» **PROBLEM**:
Set the listing down exactly; no pictures.

» **MATERIAL TO PROCESS**:

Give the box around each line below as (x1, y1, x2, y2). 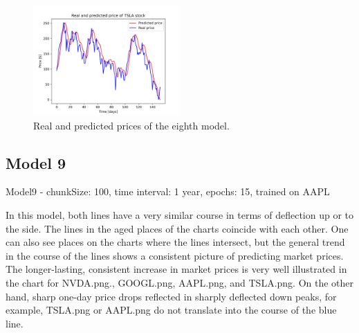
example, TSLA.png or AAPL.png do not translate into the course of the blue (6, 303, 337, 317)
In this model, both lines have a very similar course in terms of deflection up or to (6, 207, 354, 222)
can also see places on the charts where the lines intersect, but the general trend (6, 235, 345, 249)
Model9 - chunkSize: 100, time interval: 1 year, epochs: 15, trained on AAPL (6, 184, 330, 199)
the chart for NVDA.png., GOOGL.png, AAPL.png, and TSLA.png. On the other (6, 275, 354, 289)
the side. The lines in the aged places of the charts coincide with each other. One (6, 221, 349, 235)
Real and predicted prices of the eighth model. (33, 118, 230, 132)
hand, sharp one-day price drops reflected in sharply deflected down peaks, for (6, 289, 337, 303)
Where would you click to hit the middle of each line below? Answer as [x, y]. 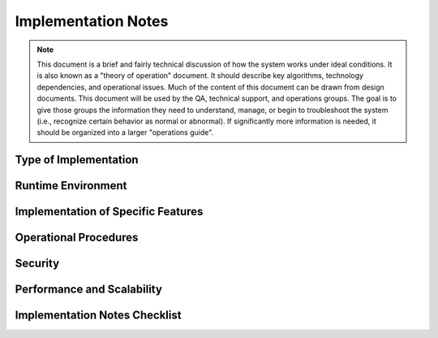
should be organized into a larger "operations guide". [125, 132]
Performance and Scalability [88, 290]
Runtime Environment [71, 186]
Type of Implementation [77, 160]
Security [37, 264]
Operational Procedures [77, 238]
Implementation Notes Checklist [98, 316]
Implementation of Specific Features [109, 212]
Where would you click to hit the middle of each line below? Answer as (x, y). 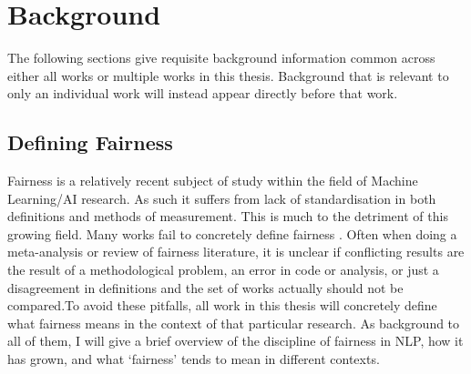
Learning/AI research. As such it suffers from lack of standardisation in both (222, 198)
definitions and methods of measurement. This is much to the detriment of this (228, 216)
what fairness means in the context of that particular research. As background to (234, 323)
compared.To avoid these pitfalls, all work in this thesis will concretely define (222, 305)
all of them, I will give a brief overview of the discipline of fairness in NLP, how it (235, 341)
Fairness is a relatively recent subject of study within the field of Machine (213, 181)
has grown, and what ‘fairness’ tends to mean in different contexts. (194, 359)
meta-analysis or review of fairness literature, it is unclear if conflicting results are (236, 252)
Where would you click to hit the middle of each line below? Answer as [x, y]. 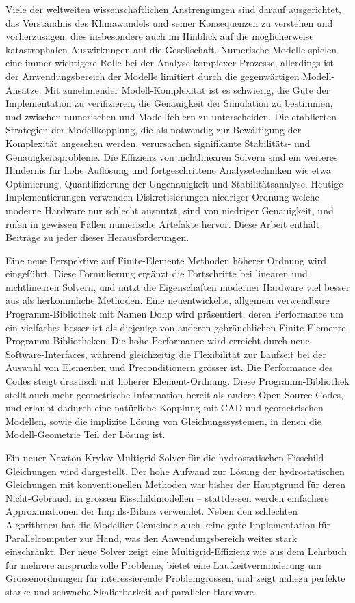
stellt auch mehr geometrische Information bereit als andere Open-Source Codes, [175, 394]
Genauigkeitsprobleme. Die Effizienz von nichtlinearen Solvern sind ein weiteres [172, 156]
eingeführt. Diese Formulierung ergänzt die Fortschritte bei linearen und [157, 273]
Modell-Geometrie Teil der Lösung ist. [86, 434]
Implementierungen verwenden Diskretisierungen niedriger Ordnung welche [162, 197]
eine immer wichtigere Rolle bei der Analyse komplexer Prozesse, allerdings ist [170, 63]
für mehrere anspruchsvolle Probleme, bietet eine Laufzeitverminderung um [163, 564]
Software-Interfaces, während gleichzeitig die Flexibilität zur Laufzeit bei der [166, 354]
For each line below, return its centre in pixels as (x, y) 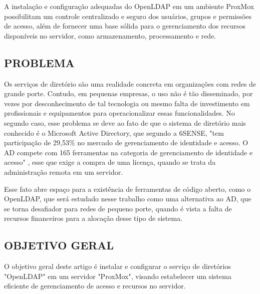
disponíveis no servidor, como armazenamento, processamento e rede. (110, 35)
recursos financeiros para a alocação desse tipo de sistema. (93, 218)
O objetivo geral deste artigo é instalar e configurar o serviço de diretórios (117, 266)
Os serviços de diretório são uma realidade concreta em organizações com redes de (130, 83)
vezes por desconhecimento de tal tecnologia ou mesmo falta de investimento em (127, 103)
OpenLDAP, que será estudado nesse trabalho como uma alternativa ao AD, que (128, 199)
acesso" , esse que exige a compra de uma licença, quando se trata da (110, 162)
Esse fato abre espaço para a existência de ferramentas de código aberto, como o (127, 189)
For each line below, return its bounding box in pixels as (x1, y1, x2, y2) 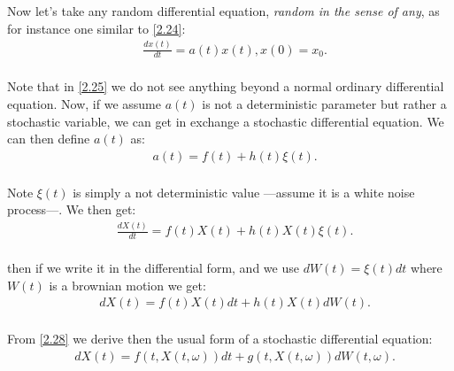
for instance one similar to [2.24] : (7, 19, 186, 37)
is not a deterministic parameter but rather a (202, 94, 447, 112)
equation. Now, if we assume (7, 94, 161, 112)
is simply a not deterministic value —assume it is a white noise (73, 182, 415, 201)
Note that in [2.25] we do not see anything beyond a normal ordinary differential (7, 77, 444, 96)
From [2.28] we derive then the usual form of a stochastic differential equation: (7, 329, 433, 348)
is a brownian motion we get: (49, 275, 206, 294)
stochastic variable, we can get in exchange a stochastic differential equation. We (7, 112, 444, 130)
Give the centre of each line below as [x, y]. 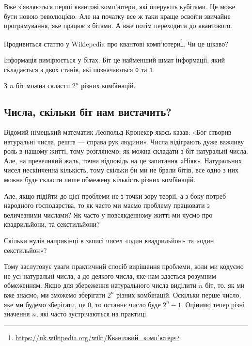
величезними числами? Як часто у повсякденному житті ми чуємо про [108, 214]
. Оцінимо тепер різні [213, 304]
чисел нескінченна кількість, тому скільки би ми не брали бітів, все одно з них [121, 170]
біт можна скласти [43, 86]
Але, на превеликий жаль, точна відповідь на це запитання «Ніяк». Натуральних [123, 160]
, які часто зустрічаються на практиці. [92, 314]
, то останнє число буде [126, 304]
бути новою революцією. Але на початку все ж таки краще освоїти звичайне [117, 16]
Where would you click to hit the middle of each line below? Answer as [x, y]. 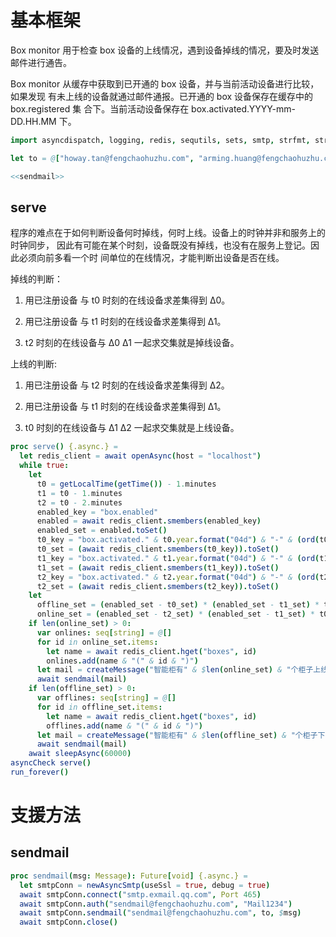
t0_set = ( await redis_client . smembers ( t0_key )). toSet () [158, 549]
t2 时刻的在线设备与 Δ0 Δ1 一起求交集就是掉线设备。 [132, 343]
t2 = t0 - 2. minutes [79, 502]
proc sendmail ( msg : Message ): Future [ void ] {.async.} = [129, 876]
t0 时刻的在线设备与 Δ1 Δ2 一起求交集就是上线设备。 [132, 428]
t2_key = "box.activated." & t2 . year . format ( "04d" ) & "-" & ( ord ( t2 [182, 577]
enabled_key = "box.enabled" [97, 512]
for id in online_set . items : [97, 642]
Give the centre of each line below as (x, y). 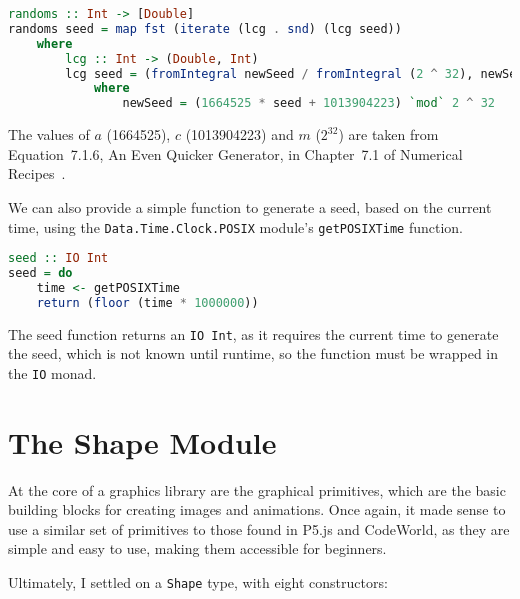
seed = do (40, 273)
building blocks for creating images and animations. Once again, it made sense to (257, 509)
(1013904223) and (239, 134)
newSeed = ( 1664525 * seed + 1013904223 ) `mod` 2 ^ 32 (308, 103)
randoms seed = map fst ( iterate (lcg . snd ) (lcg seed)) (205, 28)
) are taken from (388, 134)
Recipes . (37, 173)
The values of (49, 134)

» **RESULT**:
Give the box around each line below as (x1, y1, x2, y2). 
example, TSLA.png or AAPL.png do not translate into the course of the blue (6, 303, 337, 317)
In this model, both lines have a very similar course in terms of deflection up or to (6, 207, 354, 222)
can also see places on the charts where the lines intersect, but the general trend (6, 235, 345, 249)
Model9 - chunkSize: 100, time interval: 1 year, epochs: 15, trained on AAPL (6, 184, 330, 199)
the chart for NVDA.png., GOOGL.png, AAPL.png, and TSLA.png. On the other (6, 275, 354, 289)
the side. The lines in the aged places of the charts coincide with each other. One (6, 221, 349, 235)
Real and predicted prices of the eighth model. (33, 118, 230, 132)
hand, sharp one-day price drops reflected in sharply deflected down peaks, for (6, 289, 337, 303)
Where would you click to hit the middle of each line below? Answer as [x, y]. 
should be organized into a larger "operations guide". [125, 132]
Performance and Scalability [88, 290]
Runtime Environment [71, 186]
Type of Implementation [77, 160]
Security [37, 264]
Operational Procedures [77, 238]
Implementation Notes Checklist [98, 316]
Implementation of Specific Features [109, 212]
Where would you click to hit the middle of each line below? Answer as (x, y). 
Learning/AI research. As such it suffers from lack of standardisation in both (222, 198)
definitions and methods of measurement. This is much to the detriment of this (228, 216)
what fairness means in the context of that particular research. As background to (234, 323)
compared.To avoid these pitfalls, all work in this thesis will concretely define (222, 305)
all of them, I will give a brief overview of the discipline of fairness in NLP, how it (235, 341)
Fairness is a relatively recent subject of study within the field of Machine (213, 181)
has grown, and what ‘fairness’ tends to mean in different contexts. (194, 359)
meta-analysis or review of fairness literature, it is unclear if conflicting results are (236, 252)
Where would you click to hit the middle of each line below? Answer as [x, y]. 
stellt auch mehr geometrische Information bereit als andere Open-Source Codes, [175, 394]
Genauigkeitsprobleme. Die Effizienz von nichtlinearen Solvern sind ein weiteres [172, 156]
eingeführt. Diese Formulierung ergänzt die Fortschritte bei linearen und [157, 273]
Modell-Geometrie Teil der Lösung ist. [86, 434]
Implementierungen verwenden Diskretisierungen niedriger Ordnung welche [162, 197]
eine immer wichtigere Rolle bei der Analyse komplexer Prozesse, allerdings ist [170, 63]
für mehrere anspruchsvolle Probleme, bietet eine Laufzeitverminderung um [163, 564]
Software-Interfaces, während gleichzeitig die Flexibilität zur Laufzeit bei der [166, 354]
For each line below, return its centre in pixels as (x, y) 
disponíveis no servidor, como armazenamento, processamento e rede. (110, 35)
recursos financeiros para a alocação desse tipo de sistema. (93, 218)
O objetivo geral deste artigo é instalar e configurar o serviço de diretórios (117, 266)
Os serviços de diretório são uma realidade concreta em organizações com redes de (130, 83)
vezes por desconhecimento de tal tecnologia ou mesmo falta de investimento em (127, 103)
OpenLDAP, que será estudado nesse trabalho como uma alternativa ao AD, que (128, 199)
acesso" , esse que exige a compra de uma licença, quando se trata da (110, 162)
Esse fato abre espaço para a existência de ferramentas de código aberto, como o (127, 189)
For each line below, return its bounding box in pixels as (x1, y1, x2, y2) 
for instance one similar to [2.24] : (7, 19, 186, 37)
is not a deterministic parameter but rather a (202, 94, 447, 112)
equation. Now, if we assume (7, 94, 161, 112)
is simply a not deterministic value —assume it is a white noise (73, 182, 415, 201)
Note that in [2.25] we do not see anything beyond a normal ordinary differential (7, 77, 444, 96)
From [2.28] we derive then the usual form of a stochastic differential equation: (7, 329, 433, 348)
is a brownian motion we get: (49, 275, 206, 294)
stochastic variable, we can get in exchange a stochastic differential equation. We (7, 112, 444, 130)
Give the centre of each line below as [x, y]. 
величезними числами? Як часто у повсякденному житті ми чуємо про [108, 214]
. Оцінимо тепер різні [213, 304]
чисел нескінченна кількість, тому скільки би ми не брали бітів, все одно з них [121, 170]
біт можна скласти [43, 86]
Але, на превеликий жаль, точна відповідь на це запитання «Ніяк». Натуральних [123, 160]
, які часто зустрічаються на практиці. [92, 314]
, то останнє число буде [126, 304]
бути новою революцією. Але на початку все ж таки краще освоїти звичайне [117, 16]
Where would you click to hit the middle of each line below? Answer as [x, y]. 
t0_set = ( await redis_client . smembers ( t0_key )). toSet () [158, 549]
t2 时刻的在线设备与 Δ0 Δ1 一起求交集就是掉线设备。 [132, 343]
t2 = t0 - 2. minutes [79, 502]
proc sendmail ( msg : Message ): Future [ void ] {.async.} = [129, 876]
t0 时刻的在线设备与 Δ1 Δ2 一起求交集就是上线设备。 [132, 428]
t2_key = "box.activated." & t2 . year . format ( "04d" ) & "-" & ( ord ( t2 [182, 577]
enabled_key = "box.enabled" [97, 512]
for id in online_set . items : [97, 642]
Give the centre of each line below as (x, y). 
seed = do (40, 273)
building blocks for creating images and animations. Once again, it made sense to (257, 509)
(1013904223) and (239, 134)
newSeed = ( 1664525 * seed + 1013904223 ) `mod` 2 ^ 32 (308, 103)
randoms seed = map fst ( iterate (lcg . snd ) (lcg seed)) (205, 28)
) are taken from (388, 134)
Recipes . (37, 173)
The values of (49, 134)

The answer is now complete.